Data items
☆ ☆ ☆ ☆ ☆ ☆ ☆
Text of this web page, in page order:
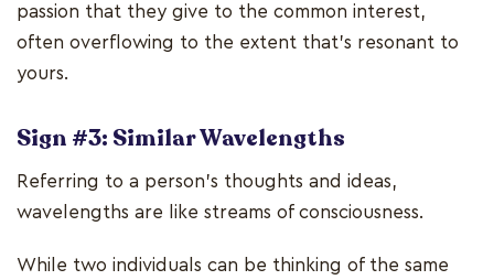
passion that they give to the common interest,
often overflowing to the extent that's resonant to
yours.
Sign #3: Similar Wavelengths
Referring to a person’s thoughts and ideas,
wavelengths are like streams of consciousness.
While two individuals can be thinking of the same
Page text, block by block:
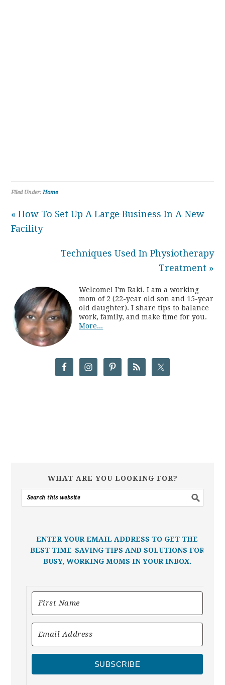
Filed Under:Home
« How To Set Up A Large Business In A New
Facility
Techniques Used In Physiotherapy
Treatment »
Welcome! I'm Raki. I am a working
mom of 2 (22-year old son and 15-year
old daughter). I share tips to balance
work, family, and make time for you.
More...
WHAT ARE YOU LOOKING FOR?
ENTER YOUR EMAIL ADDRESS TO GET THE
BEST TIME-SAVING TIPS AND SOLUTIONS FOR
BUSY, WORKING MOMS IN YOUR INBOX.
SUBSCRIBE
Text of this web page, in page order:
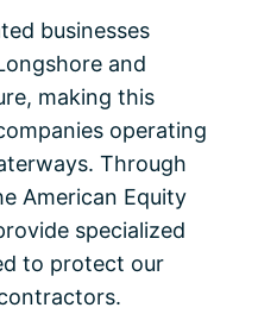
businesses
and
making this
operating
Through
American Equity
specialized
to protect our
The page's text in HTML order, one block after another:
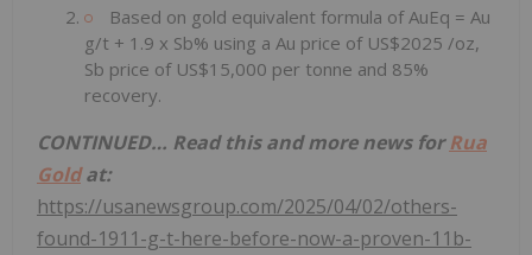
☆ ☆ ☆ ☆ ☆ ☆ ☆
About this exercise |
Repeat each entry above exactly, passing over any images.

Task solution |
Text of this web page, in page order:
passion that they give to the common interest,
often overflowing to the extent that's resonant to
yours.
Sign #3: Similar Wavelengths
Referring to a person’s thoughts and ideas,
wavelengths are like streams of consciousness.
While two individuals can be thinking of the same
Page text, block by block:
Filed Under:Home
« How To Set Up A Large Business In A New
Facility
Techniques Used In Physiotherapy
Treatment »
Welcome! I'm Raki. I am a working
mom of 2 (22-year old son and 15-year
old daughter). I share tips to balance
work, family, and make time for you.
More...
WHAT ARE YOU LOOKING FOR?
ENTER YOUR EMAIL ADDRESS TO GET THE
BEST TIME-SAVING TIPS AND SOLUTIONS FOR
BUSY, WORKING MOMS IN YOUR INBOX.
SUBSCRIBE
Text of this web page, in page order:
businesses
and
making this
operating
Through
American Equity
specialized
to protect our
The page's text in HTML order, one block after another:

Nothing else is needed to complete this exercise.